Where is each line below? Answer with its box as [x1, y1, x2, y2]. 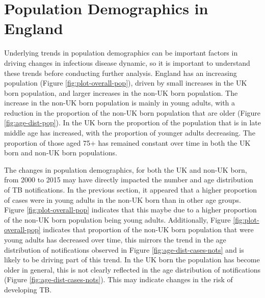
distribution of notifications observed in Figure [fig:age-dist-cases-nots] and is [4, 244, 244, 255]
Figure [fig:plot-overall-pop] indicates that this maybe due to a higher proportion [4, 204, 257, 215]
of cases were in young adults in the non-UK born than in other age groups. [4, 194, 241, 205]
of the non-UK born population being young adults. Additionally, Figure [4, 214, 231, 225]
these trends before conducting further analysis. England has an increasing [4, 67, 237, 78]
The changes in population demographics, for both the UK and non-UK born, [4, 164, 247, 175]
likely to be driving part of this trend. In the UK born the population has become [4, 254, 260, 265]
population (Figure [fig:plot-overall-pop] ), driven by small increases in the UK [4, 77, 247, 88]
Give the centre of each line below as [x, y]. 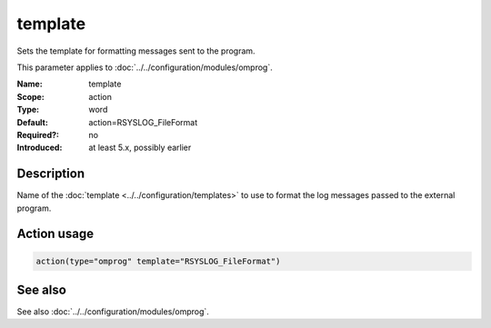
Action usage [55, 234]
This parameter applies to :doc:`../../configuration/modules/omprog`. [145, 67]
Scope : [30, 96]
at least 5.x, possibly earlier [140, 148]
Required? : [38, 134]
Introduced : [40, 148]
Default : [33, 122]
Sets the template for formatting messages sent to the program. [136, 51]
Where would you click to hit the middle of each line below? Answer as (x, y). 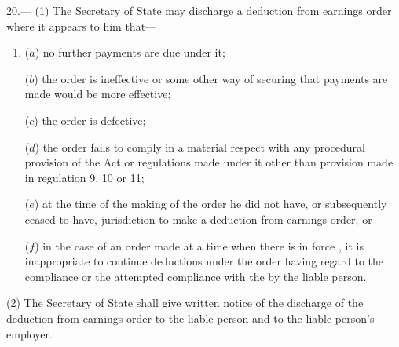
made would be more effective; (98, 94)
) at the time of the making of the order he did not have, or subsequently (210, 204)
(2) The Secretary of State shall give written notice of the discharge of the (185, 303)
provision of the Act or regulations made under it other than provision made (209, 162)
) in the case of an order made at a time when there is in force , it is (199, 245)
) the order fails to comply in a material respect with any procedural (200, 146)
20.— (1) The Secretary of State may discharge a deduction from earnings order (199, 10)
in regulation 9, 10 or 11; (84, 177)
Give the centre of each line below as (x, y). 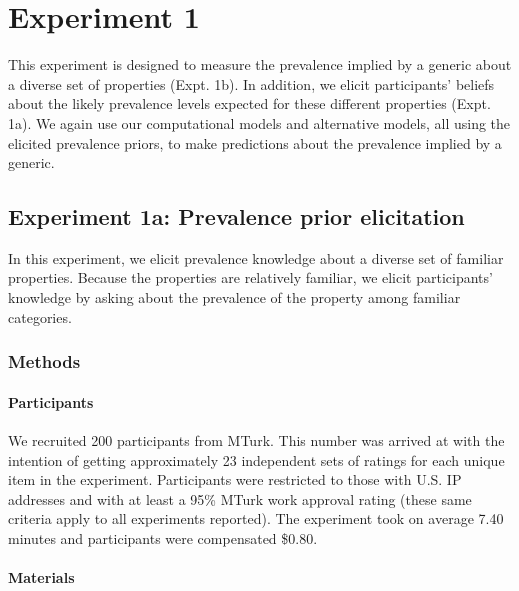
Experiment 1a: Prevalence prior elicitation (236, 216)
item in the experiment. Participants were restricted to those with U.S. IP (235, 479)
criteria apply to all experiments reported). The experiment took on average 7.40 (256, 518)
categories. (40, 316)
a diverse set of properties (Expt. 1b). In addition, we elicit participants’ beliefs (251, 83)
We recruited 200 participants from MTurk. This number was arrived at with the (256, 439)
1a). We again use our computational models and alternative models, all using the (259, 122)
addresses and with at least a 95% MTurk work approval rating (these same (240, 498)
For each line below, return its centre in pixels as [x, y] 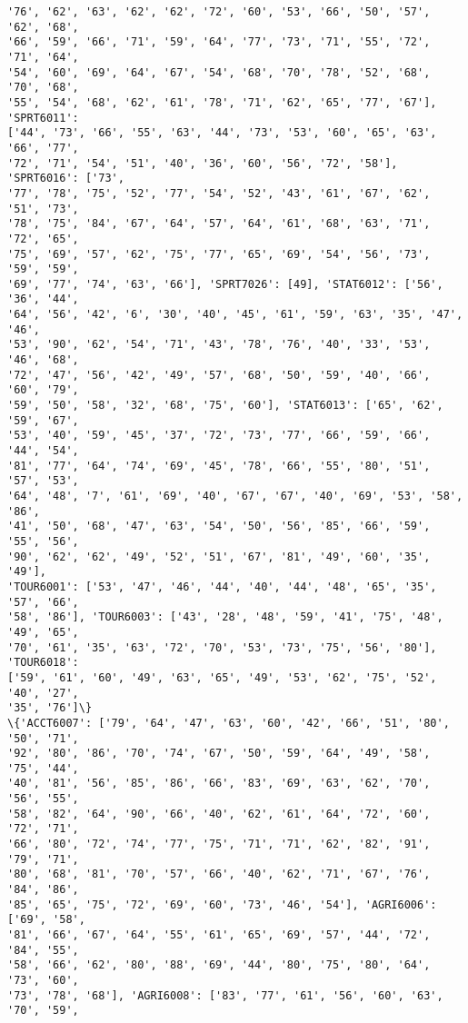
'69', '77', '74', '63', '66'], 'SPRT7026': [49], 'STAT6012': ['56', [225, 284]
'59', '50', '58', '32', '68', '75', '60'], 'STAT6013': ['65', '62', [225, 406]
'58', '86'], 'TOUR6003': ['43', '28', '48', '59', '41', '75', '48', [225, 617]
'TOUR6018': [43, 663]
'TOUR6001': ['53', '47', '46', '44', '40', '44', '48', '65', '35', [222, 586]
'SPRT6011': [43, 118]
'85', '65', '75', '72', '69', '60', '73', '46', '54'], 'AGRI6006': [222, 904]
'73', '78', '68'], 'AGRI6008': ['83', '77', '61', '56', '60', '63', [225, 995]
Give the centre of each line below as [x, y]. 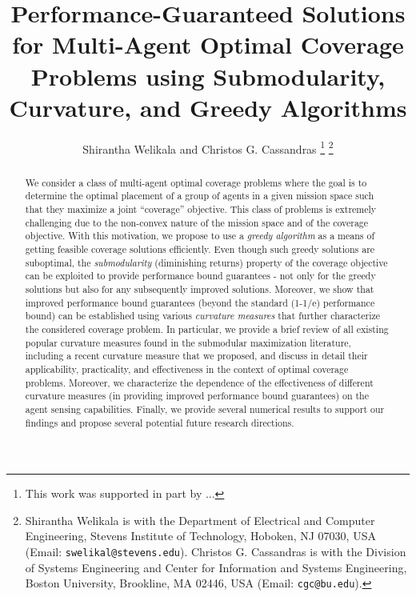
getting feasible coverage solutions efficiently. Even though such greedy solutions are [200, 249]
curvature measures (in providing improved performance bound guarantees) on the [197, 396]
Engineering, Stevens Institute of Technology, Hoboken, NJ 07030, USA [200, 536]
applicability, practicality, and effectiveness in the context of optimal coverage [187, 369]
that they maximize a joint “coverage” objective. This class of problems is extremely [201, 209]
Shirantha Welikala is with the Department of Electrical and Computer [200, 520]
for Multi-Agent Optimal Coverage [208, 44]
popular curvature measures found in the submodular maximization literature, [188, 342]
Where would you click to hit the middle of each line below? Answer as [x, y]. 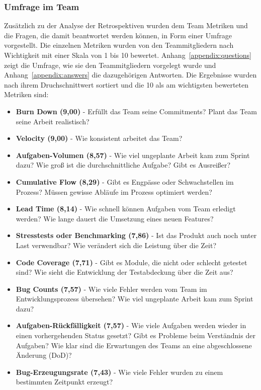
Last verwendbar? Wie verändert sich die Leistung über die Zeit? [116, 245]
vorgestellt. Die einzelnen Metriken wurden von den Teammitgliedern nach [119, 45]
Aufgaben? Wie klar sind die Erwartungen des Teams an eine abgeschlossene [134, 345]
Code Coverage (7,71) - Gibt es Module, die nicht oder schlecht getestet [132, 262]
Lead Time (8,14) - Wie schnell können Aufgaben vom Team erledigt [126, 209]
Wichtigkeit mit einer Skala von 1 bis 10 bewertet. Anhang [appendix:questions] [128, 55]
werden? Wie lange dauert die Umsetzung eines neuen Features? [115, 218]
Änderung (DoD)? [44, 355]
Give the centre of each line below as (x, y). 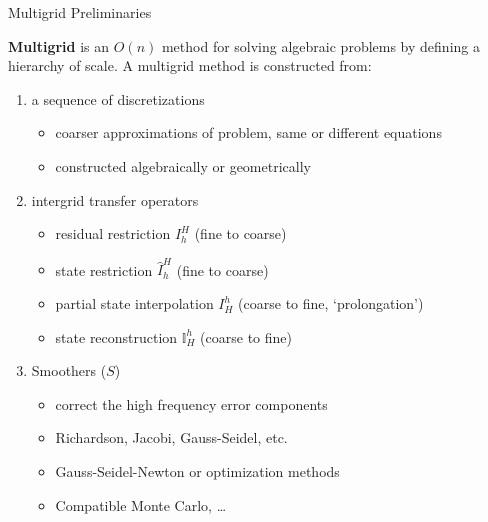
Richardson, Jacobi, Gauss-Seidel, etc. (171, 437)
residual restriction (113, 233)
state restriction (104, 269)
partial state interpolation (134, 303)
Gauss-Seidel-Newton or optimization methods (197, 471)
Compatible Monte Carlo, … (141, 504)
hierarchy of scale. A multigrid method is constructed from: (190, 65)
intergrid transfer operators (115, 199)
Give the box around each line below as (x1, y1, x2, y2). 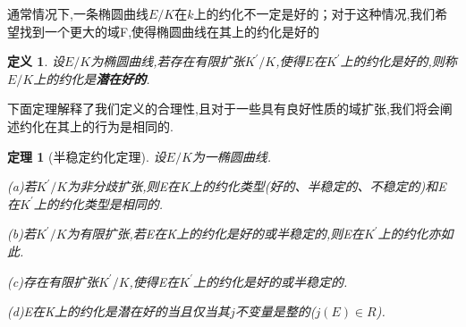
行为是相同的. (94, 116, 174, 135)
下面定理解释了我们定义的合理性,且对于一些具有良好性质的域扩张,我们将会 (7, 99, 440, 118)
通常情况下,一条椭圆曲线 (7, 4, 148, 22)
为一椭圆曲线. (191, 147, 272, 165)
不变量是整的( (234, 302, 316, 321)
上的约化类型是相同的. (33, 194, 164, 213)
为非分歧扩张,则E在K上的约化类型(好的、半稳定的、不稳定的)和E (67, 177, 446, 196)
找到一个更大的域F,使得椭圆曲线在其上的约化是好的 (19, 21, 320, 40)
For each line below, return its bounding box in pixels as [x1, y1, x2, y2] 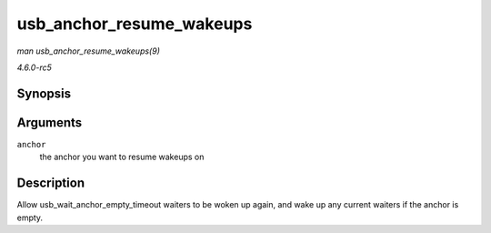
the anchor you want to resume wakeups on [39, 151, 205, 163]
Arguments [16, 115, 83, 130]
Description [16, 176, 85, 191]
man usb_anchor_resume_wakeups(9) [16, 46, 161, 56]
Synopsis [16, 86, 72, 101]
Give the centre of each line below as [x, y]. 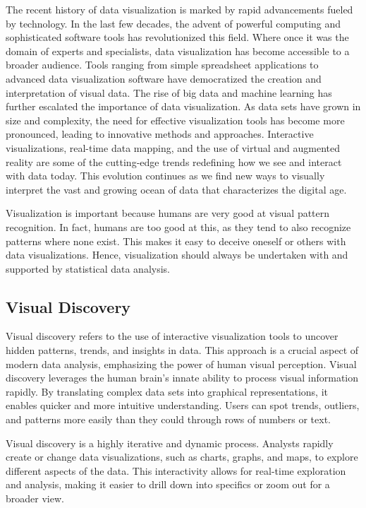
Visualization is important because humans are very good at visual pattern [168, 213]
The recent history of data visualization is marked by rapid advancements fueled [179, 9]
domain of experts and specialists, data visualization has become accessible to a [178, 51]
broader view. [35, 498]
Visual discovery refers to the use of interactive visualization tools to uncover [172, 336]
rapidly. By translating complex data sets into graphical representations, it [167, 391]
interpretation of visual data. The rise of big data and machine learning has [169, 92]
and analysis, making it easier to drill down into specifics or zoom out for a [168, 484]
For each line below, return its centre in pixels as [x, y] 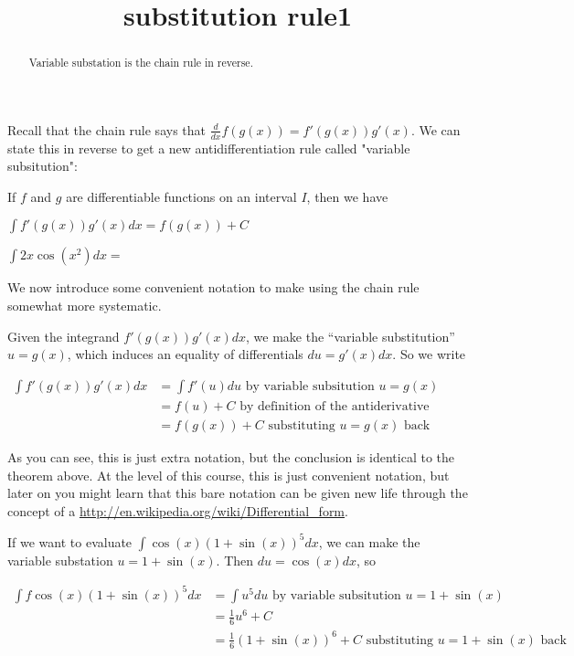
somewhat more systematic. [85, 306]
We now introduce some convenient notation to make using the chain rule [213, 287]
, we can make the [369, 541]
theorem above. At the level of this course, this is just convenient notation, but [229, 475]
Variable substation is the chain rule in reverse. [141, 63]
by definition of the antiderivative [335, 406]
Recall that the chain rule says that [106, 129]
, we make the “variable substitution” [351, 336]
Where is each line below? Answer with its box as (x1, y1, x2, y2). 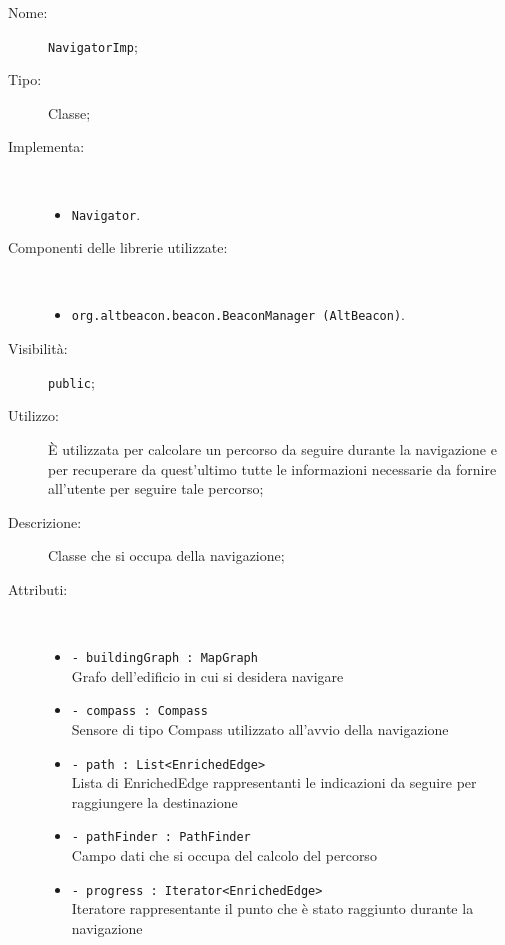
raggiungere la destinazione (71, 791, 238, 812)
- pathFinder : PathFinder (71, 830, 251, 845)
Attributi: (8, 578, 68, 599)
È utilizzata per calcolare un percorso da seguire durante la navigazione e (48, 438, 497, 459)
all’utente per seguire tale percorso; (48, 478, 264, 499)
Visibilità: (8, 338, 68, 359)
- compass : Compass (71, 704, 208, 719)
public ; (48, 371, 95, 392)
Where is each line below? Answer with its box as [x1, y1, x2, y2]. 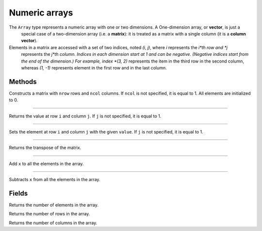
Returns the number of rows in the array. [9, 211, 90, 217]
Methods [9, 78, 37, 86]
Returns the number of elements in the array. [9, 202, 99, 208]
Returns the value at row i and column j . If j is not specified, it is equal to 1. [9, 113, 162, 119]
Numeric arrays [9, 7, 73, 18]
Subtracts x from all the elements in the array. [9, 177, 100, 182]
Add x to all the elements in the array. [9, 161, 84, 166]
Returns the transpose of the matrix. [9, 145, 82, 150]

▸ ASSIGNED TASK
Exact copy, pictures excluded: every line above from the one containing "applicability, practicality, and" to the one containing "不变量是整的( (234, 302, 316, 321)", inclusive, and nothing more.

▸ EXERCISE OUTPUT
applicability, practicality, and effectiveness in the context of optimal coverage [187, 369]
that they maximize a joint “coverage” objective. This class of problems is extremely [201, 209]
Shirantha Welikala is with the Department of Electrical and Computer [200, 520]
for Multi-Agent Optimal Coverage [208, 44]
popular curvature measures found in the submodular maximization literature, [188, 342]
Where would you click to hit the middle of each line below? Answer as [x, y]. 
Last verwendbar? Wie verändert sich die Leistung über die Zeit? [116, 245]
vorgestellt. Die einzelnen Metriken wurden von den Teammitgliedern nach [119, 45]
Aufgaben? Wie klar sind die Erwartungen des Teams an eine abgeschlossene [134, 345]
Code Coverage (7,71) - Gibt es Module, die nicht oder schlecht getestet [132, 262]
Lead Time (8,14) - Wie schnell können Aufgaben vom Team erledigt [126, 209]
Wichtigkeit mit einer Skala von 1 bis 10 bewertet. Anhang [appendix:questions] [128, 55]
werden? Wie lange dauert die Umsetzung eines neuen Features? [115, 218]
Änderung (DoD)? [44, 355]
Give the centre of each line below as (x, y). 
Richardson, Jacobi, Gauss-Seidel, etc. (171, 437)
residual restriction (113, 233)
state restriction (104, 269)
partial state interpolation (134, 303)
Gauss-Seidel-Newton or optimization methods (197, 471)
Compatible Monte Carlo, … (141, 504)
hierarchy of scale. A multigrid method is constructed from: (190, 65)
intergrid transfer operators (115, 199)
Give the box around each line below as (x1, y1, x2, y2). 
行为是相同的. (94, 116, 174, 135)
下面定理解释了我们定义的合理性,且对于一些具有良好性质的域扩张,我们将会 (7, 99, 440, 118)
通常情况下,一条椭圆曲线 (7, 4, 148, 22)
为一椭圆曲线. (191, 147, 272, 165)
不变量是整的( (234, 302, 316, 321)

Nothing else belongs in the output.